В отличие от Терезы, отец Сергея и обсуждение его отношений с ним были, вероятно, в центре внимания и самого Фрейда. Панкеев несколько раз повторяет в своих воспоминаниях слова Фрейда, которые действительно, невозможно забыть: „Вам повезло, что Ваш отец умер. В противном случае у Вас не было бы шанса выздороветь" . Панкеев понимал Фрейда довольно плоско: „Он имел в виду, что если бы мой отец не умер, мне не удалось бы образовать перенос". Перенос был интенсивным, и русскому пациенту пришлось испытать на себе и благотворные, и отрицательные стороны этого открытого психоанализом явления. До конца своей жизни он испытывал глубокую благодарность к Фрейду и одновременно винил его во многих своих бедах.
От анализа до анализа

Близился к концу обусловленный Фрейдом срок окончания четырехлетнего анализа. Пациент стал продуктивен в воспоминаниях своих травм раннего детства. Аналитик познакомился с любовницей пациента и благословил их брак, Они были довольны друг другом.

Последний сеанс пришелся на 29 июня 1914 года. Накануне в Сараево были убиты австрийский наследный принц Фердинанд и его жена. Прощаясь с пациентом, Фрейд заметил, что если бы Фердинанд пришел к власти, Австрию ждала бы война с Россией. Все произошло, как известно, ровно наоборот. Возможности понимания даже у очень умных людей ограничены.

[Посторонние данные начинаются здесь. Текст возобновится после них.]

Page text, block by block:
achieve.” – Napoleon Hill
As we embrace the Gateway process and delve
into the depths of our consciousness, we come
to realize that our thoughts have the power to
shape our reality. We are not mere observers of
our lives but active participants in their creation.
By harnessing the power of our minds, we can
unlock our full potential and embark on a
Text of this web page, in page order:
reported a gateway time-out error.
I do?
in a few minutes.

В кратком послесловии к „Из истории одного детского невроза" Фрейд писал о завершении анализа Сергея: „Я расстался с ним, считая его излеченным, за несколько недель до начала Великой войны 1914 года; я не видел его до тех пор, пока превратности войны не предоставили Центрально-европейским державам доступ к Южной России".

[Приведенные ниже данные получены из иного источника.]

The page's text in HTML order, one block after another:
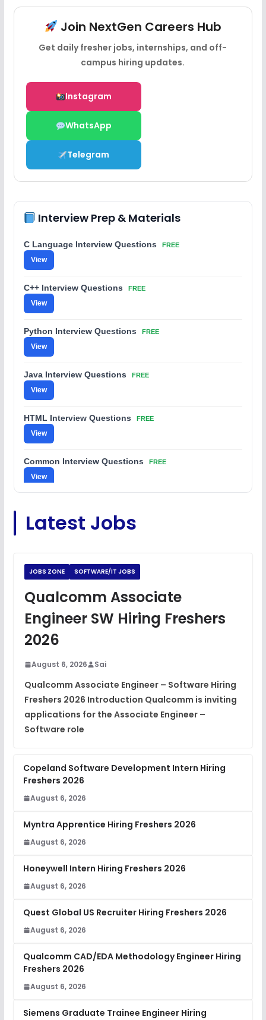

Война началась через несколько часов после того, как Сергей пересек русскую границу. Тереза Келлер со своей дочерью Эльзой пока оставалась в Мюнхене. Когда Панкеев вернулся домой, мать его заказала службу в честь успешного излечения сына. Одесский батюшка пропел здравицу во славу Сергея и его врача „Сигизмунда". Между тем жениха и невесту разделила линия фронта. Молодой Панкеев не был мобилизован как единственный сын в семье. В своем одесском поместье он чувствовал себя отлично. Несмотря на сопротивление матери, начались хлопоты по предоставлению российской визы Терезе, гражданке враждебного государства. Сергей преуспел и в этом. Тереза приехала через Румынию, оставив дочь в Мюнхене. Они поженились. В это же время Сергей сумел экстерном сдать выпускные экзамены на юридическом факультете Одесского университета. Все шло нормально, если не считать конфликтов между Терезой и ее новой свекровью.

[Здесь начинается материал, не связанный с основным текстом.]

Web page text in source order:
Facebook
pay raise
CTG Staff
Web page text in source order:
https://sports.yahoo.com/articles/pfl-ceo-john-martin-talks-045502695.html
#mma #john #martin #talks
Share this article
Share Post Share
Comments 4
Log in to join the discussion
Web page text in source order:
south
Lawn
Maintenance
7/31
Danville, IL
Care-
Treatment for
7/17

В 1918 году в Одессу вошли германо-австрийские войска. Украина была объявлена гетманской республикой. Эльза заболевает туберкулезом. Терезе необходимо срочно ехать к ней. В сентябре она получает визу и уезжает через Киев. В ноябре союз Центральных держав терпит полное поражение. Одессу занимают англичане, французы и поляки. Рубль катастрофически обесценивается. Сгорает одесское отделение Российского банка, в котором Панкеевы хранили свой капитал. Остатки денег уходят на получение денег и отъезд. 29 мая 1918 года Фрейд пишет Лу Андреас-Саломе, что ему с оказией (продолжалась война!) пришло письмо из Одессы. „Молодой человек, которого я отправил домой 14 июля 1914 года исцеленным, не зная, что всего две недели спустя он станет моим врагом и сможет убить моего старшего сына", просил о новой встрече. Не делясь с Лу своими мотивами, Фрейд „от лица Ваших шестерых старших братьев, которые всегда были добры к Вам", просит ее приехать в Вену, чтобы заняться вместо него с его старым пациентом. Лу, однако, не приехала.

Подобная ситуация, когда аналитик воспринимает пациента в контексте острой личной (а в данном случае и значимой для него политической) ситуации, проецируя на него свой страх без реальных к тому оснований, является неклассическим, но весьма характерным случаем контрпереноса. Естественно, он должен был иметь некое терапевтическое значение. Фрейд, однако, никогда более не упоминал о своих переживаниях, в которых „исцеленный" им русский пациент оказался зловеще связанным с его сыном, сражавшимся на русском фронте. Правда, в одной метафоре из „Из истории одного детского невроза" трудный и медленный анализ Панкеева уподобляется наступлению армии, тратящей недели и месяцы, чтобы преодолеть расстояние, которое в мирное время можно проехать за несколько часов, а враждебная армия только что прошла его за несколько дней. В том, что мы знаем об этом случае, непроанализированные чувства самого Фрейда проявились только в последовательных попытках отослать пациента другому аналитику. В этом контексте любопытно еще, что эти попытки были адресованы, во-первых, женщинам, то есть существам невоеннообязанным и, во-вторых, по национальности принадлежавшим к „враждебным" державам: к русской Лу Андреас-Саломе, американке Рут Мак Брунсвик...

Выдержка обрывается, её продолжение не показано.